(DATA PROVIDED)
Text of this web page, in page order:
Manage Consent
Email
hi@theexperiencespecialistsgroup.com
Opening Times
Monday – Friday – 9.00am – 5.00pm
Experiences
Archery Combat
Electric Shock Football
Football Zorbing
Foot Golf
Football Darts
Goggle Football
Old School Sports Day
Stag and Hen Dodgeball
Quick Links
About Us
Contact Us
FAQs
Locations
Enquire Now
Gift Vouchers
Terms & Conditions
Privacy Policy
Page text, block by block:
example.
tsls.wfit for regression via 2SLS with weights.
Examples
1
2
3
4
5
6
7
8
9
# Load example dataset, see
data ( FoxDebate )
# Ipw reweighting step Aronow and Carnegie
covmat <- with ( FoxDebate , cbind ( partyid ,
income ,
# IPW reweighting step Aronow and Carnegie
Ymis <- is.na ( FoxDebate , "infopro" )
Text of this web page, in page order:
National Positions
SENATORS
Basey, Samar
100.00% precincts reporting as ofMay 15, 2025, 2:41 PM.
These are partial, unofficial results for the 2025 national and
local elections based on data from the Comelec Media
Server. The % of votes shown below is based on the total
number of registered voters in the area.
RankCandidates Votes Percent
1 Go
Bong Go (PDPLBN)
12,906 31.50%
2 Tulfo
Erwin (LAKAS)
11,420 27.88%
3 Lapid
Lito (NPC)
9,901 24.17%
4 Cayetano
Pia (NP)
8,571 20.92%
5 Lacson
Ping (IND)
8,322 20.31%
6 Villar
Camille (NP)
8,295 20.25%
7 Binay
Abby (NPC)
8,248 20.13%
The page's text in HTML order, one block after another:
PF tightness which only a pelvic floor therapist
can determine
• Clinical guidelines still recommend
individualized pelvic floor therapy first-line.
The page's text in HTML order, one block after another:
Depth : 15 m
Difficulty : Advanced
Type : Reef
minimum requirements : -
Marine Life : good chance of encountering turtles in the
(End DATA PROVIDED)
Select all lines with the word "pelvic" from the entries above.

PF tightness which only a pelvic floor therapist
individualized pelvic floor therapy first-line.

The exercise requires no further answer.